Support for a ban grew when then-House Speaker Nancy Pelosi’s (D-CA) husband, Paul Pelosi, sold millions of dollars worth of shares of a computer chipmaker as the House prepared to vote on legislation regarding chip manufacturing. Initially, Pelosi said she would not support a ban. She eventually reversed course and committed to taking up legislation that would restrict members from stock trading, but the legislation stalled.

There have been other efforts this session to crack down on stock trading by members of Congress. In January, Hawley introduced his own legislation called the PELOSI Act, or the Preventing Elected Leaders from Owning Securities and Investments Act, focusing on the former speaker and her family to ban stock trading by members of Congress.

Earlier this spring, the Washington Examiner first reported about an effort led by Sen. Jeff Merkley (D-OR) and 20 other Democratic and independent senators to prohibit lawmakers from buying or selling stocks. It would also require them and their spouses and dependents to divest from certain assets or place holdings into a “qualified blind trust,” a proposal that wouldn’t apply to lawmakers who were only recently elected this Congress until their next reelection. Under that bill, if they did not comply, lawmakers would be subject to civil penalties that are equal to one month’s pay or “an amount equal to 10 percent of the value of each covered investment that was not divested or placed into a qualified blind trust.” Further, the bill outlines that the attorney general would have to file a civil action and impose penalties. It’s unclear whether the legislation has any Republican support.

In the lower chamber, there are several bills being considered to ban members of Congress from trading stocks while in office. Reps. Abigail Spanberger (D-VA) and Chip Roy (R-TX) reintroduced a bill earlier this year that would require members, their spouses, and their dependent children to put certain investment assets into a blind trust while they serve.

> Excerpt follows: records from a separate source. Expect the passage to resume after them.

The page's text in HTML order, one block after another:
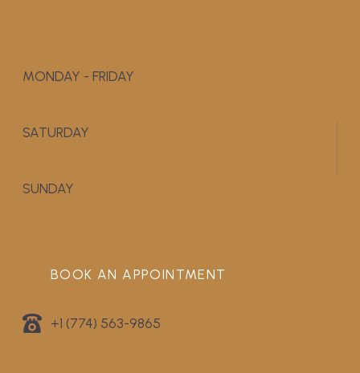
MONDAY - FRIDAY
SATURDAY
SUNDAY
BOOK AN APPOINTMENT
+1 (774) 563-9865

Earlier this month, unlikely alliances formed between some progressive Democrats and conservative Republicans who also are pushing to ban members from trading stocks. Reps. Alexandria Ocasio-Cortez (D-NY), Matt Gaetz (R-FL), Brian Fitzpatrick (R-PA), and Raja Krishnamoorthi (D-IL) introduced a bill that also would restrict ownership of financial investments and trading by members of Congress, their spouses, and dependents.

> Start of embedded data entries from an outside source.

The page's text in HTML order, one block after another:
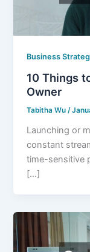
Business
10 Things
Owner
Tabitha Wu/
Launching or
constant
time-sensitive
[…]
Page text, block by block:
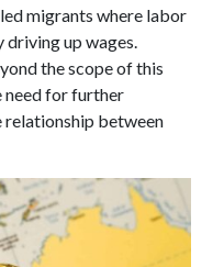
migrants where labor
up wages.
the scope of this
need for further
relationship between
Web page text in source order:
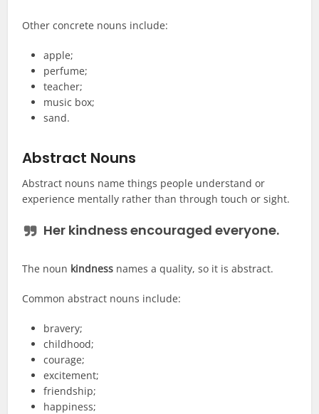
Other concrete nouns include:
apple;
perfume;
teacher;
music box;
sand.
Abstract Nouns
Abstract nouns name things people understand or
experience mentally rather than through touch or sight.
Her kindnessencouraged everyone.
The noun kindness names a quality, so it is abstract.
Common abstract nouns include:
bravery;
childhood;
courage;
excitement;
friendship;
happiness;
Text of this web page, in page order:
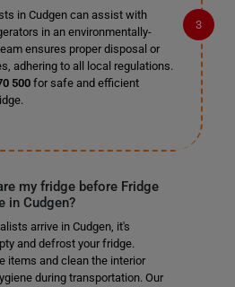
in Cudgen can assist with
in an environmentally-
ensures proper disposal or
adhering to all local regulations.
500for safe and efficient
my fridge before Fridge
in Cudgen?
arrive in Cudgen, it's
and defrost your fridge.
items and clean the interior
during transportation. Our
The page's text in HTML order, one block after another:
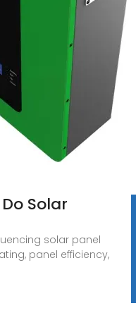
Solar
solar panel
panel efficiency,
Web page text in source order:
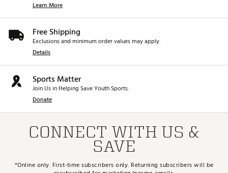
Learn More
Free Shipping
Exclusions and minimum order values may apply.
Details
Sports Matter
Join Us in Helping Save Youth Sports.
Donate
CONNECT WITH US &
SAVE
*Online only. First-time subscribers only. Returning subscribers will be
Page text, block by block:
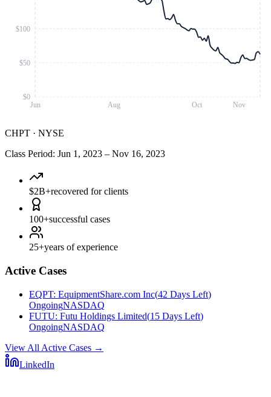
Jun Aug Oct Nov
$0
$50
$100
CHPT · NYSE
Class Period: Jun 1, 2023 – Nov 16, 2023
$2B+recovered for clients
100+successful cases
25+years of experience
Active Cases
EQPT: EquipmentShare.com Inc(42 Days Left)
OngoingNASDAQ
FUTU: Futu Holdings Limited(15 Days Left)
OngoingNASDAQ
View All Active Cases →
LinkedIn

“The fact that Members of the Progressive Caucus, the Freedom Caucus, and the Bipartisan Problem Solvers Caucus, reflecting the entirety of the political spectrum, can find common ground on key issues like this should send a powerful message to America,” Fitzpatrick said in a statement.

An investigative report from theNew York Times that came out toward the end of 2022 found that nearly one-fifth of lawmakers or their families had bought or sold financial assets over a three-year period that could have been affected by their public service.